Edith was a hoot in the movie. Her biography, "Edith Head's Hollywood" is a fun read with lots of her drawings and studio photos. I have an article about her I saved from Vanity Fair and what was memorable was the row of bangs pinned to head forms in her closet, each longer in length that she would wear progressively through the month. I remember her appearances on Art Linkletter's House Party and she would talk about the stars and their costumes.

BrianB

Poseidon3 said...

BrianB, I've never seen "The French Line" (it seems as if it is NEVER aired on television!) Thanks for the heads up. It sounds like it is right up my alley. I recall reading about how at least one of Jane's costumes in it caused a scandal at the time. I have that Edith Head book and find her very fascinating as a person. Peculiar and distinctive and so driven to succeed, while also remaining sort of folksy! "Lucy Gallant" needs to be on DVD....! Where else can you see Jason Colby and Angela Channing together? LOL

BrianB said...

It's so funny about Jane Russell, apparently she was very religious but she looked like the fallen nun in The French Line production numbers!

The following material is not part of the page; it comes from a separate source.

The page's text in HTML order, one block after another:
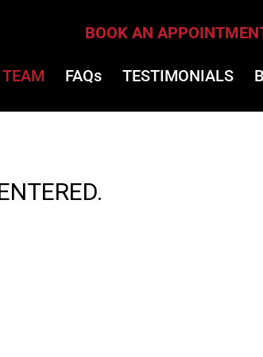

I never watched The Colbys so I don't know what Jason's character was like but I hope he had a major set of nuts to keep up with Angela! I looked and Lucy Gallant is in the Bad Movies We Love book! There must be some kind of story about why it's not available on DVD.

BrianB

Poseidon3 said...

The Jane Russell role that I have trouble reconciling with her Christian experience is when she played the sleazy, tawdry mother of a rape victim in "The Born Losers." It's a scream....!

JAMES BYRNE said...

I actually enjoy watching Heston at his surliest, if you don't like him in this then avoid ARROWHEAD at all costs. Heston and Ronald Reagan were good friends, Ronnie married Jane Wyman and Nancy Davis in real life, but Heston married both of them within the space of two months in 1955. Heston and Nancy starred in the TV thriller BAILOUT AT 43,000 FEET in Oct, and late December LUCY GALLANT was released with Chuck and Jane arguing through the film while both strike it rich.

2 Sticks of Butter said...

Wyman was a serviceable actress and she was wonderful in JOHNNY BELINDA. But she lacked sex appeal as a leading lady. Far too starchy and prim to get one’s blood boiling.